However, here you are back to referring to how you feel the future is likely to develop, but "The ATI white paper on X1900 / R580 makes the statement that a part needs to be designed to be best balanced towards the applications that it will be running when its available."
Fact is, even using the most graphically demanding games available the gain over the X1800 product ranges from a few percent up to roughly 30 % in the latest version of Splinter Cell and FEAR. Your very impressive factor of three increase in pixel shading capabilities, plus other tweaks, doesn't have all that much to show for itself. Now if an investment in transistors doesn't pay off all that well, may or may not mean a whole lot to a part such as the X1900, but it does call into question the trickle down approach of GPU design, as X1600 customers might not buy it to play potential future pixel shader heavy games (at which time it in all likelyhood will be insufficient anyway) and might be better served by having gates/cost balanced differently. I've got roughly a hundred paid games on my shelves, 3 or 4 of which I have time to play at all, none of which would benefit from the enhancements offered by the X1900.
Now this may be as you intended it. That would be OK, as there are other valid reasons to produce these cards. You might do wiser to exclude those phrases in your white papers though.
It could also be that you overestimated the impact of pixel shading capabilities at this time. This wouldn't be that strange, as Dave Baumann wrote, it has to be a bit of a crapshot, and you are in a situation where you know hardware directions and games development trends long before they become product at all, much less dominate the market. The insider perspective is distinctly out of sync with that of the consumer.
So which is it?
BTW, it is appreciated that you share information about policies and technicalities.
From a technical perspective I mostly wonder about just how bandwidth constrained the X1900 and the X1600 are. The numbers make suggestions, but the horses mouth is always preferable.
Megadrive1988
26-Jan-2006, 00:43
exellent interview - thanks for the effort.
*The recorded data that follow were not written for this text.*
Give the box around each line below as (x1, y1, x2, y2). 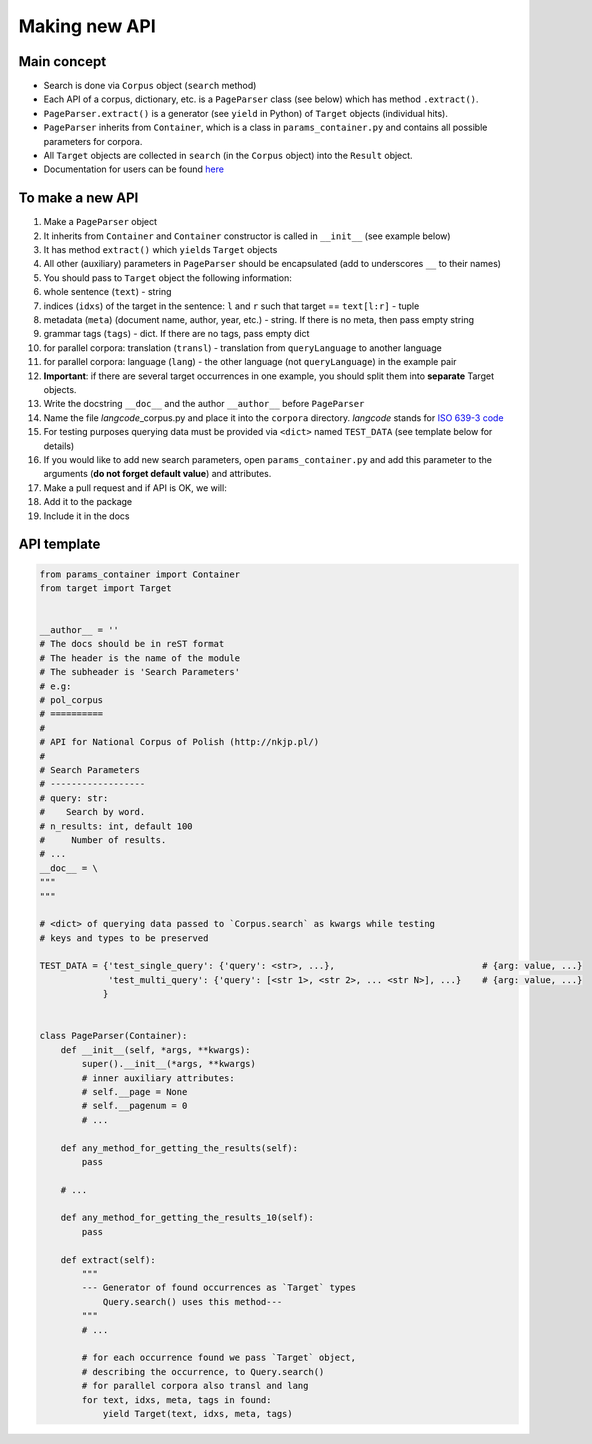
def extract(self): (60, 1254, 157, 1265)
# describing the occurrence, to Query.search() (81, 1366, 325, 1377)
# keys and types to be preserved (39, 932, 209, 944)
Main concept (18, 53, 107, 70)
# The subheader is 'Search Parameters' (39, 666, 240, 678)
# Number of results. (39, 834, 167, 845)
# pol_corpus (39, 695, 104, 706)
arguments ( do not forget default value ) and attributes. (43, 468, 272, 480)
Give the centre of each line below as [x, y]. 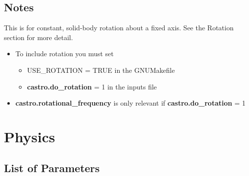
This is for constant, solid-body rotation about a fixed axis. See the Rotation [119, 28]
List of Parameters [52, 167]
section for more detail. [39, 37]
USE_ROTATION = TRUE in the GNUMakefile [101, 70]
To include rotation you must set [64, 54]
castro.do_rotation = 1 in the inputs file [92, 86]
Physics [30, 136]
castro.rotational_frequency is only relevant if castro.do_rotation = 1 [130, 103]

it'll be interesting to see what the design decisions are for the R600, which should be 8-10 months away, and what improvments & additions (and subtractions) are made from the Xenos architecture.
will bandwidth increase dramatically enough (GDDR4, real 512-bit bus) to justify more texture units and more ROPs. maybe not.
sireric
26-Jan-2006, 02:36
Fair enough.
However, here you are back to referring to how you feel the future is likely to develop, but "The ATI white paper on X1900 / R580 makes the statement that a part needs to be designed to be best balanced towards the applications that it will be running when its available."
Fact is, even using the most graphically demanding games available the gain over the X1800 product ranges from a few percent up to roughly 30 % in the latest version of Splinter Cell and FEAR. Your very impressive factor of three increase in pixel shading capabilities, plus other tweaks, doesn't have all that much to show for itself. Now if an investment in transistors doesn't pay off all that well, may or may not mean a whole lot to a part such as the X1900, but it does call into question the trickle down approach of GPU design, as X1600 customers might not buy it to play potential future pixel shader heavy games (at which time it in all likelyhood will be insufficient anyway) and might be better served by having gates/cost balanced differently. I've got roughly a hundred paid games on my shelves, 3 or 4 of which I have time to play at all, none of which would benefit from the enhancements offered by the X1900.
Now this may be as you intended it. That would be OK, as there are other valid reasons to produce these cards. You might do wiser to exclude those phrases in your white papers though.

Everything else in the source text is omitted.